ABOUT THIS TASK
Only the lines of the data below from the one with "Step 1 Step 2 Step 3 Step 4 Step 5" through the one with "the HTTP Request" are wanted. Repeat them exactly.

────────────────

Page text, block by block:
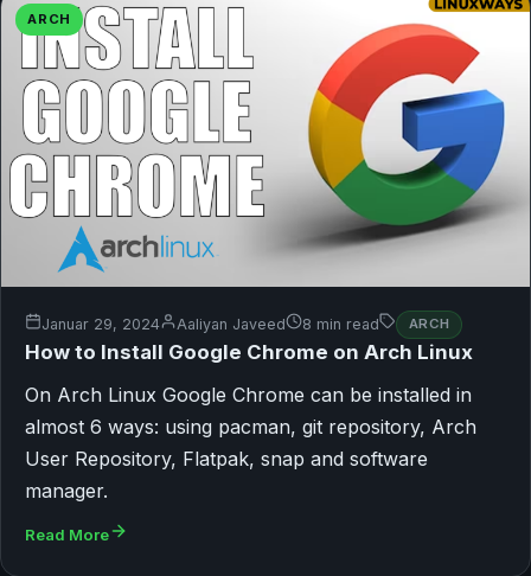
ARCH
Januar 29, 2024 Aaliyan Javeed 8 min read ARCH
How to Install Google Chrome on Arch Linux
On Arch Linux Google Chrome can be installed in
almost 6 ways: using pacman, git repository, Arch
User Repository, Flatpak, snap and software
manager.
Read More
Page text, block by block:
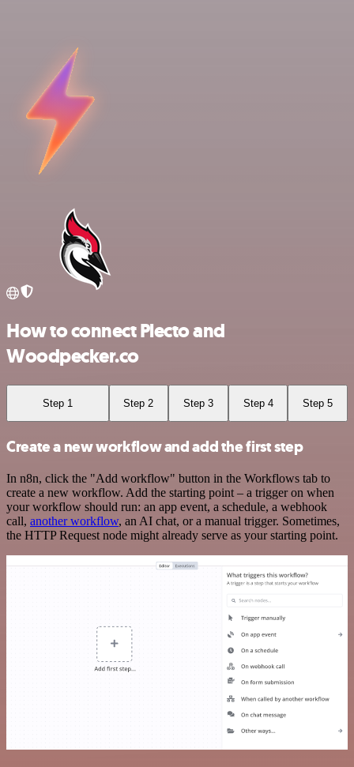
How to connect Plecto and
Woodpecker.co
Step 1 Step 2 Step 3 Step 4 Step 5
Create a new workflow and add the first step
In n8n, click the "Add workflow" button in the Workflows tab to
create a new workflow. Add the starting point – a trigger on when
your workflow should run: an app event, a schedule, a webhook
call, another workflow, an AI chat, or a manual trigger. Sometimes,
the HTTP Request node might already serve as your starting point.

────────────────

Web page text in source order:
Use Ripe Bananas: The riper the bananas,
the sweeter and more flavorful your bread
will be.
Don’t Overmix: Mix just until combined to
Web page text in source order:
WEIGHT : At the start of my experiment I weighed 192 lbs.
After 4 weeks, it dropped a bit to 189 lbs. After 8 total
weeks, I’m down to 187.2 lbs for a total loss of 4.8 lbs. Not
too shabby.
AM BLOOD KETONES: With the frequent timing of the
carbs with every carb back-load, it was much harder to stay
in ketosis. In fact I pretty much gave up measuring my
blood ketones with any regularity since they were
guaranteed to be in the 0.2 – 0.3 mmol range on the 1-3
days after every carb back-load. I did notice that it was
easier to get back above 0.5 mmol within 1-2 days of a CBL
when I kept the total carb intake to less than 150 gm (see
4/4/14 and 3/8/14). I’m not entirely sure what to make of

────────────────

EXPECTED OUTPUT
Step 1 Step 2 Step 3 Step 4 Step 5
Create a new workflow and add the first step
In n8n, click the "Add workflow" button in the Workflows tab to
create a new workflow. Add the starting point – a trigger on when
your workflow should run: an app event, a schedule, a webhook
call, another workflow, an AI chat, or a manual trigger. Sometimes,
the HTTP Request node might already serve as your starting point.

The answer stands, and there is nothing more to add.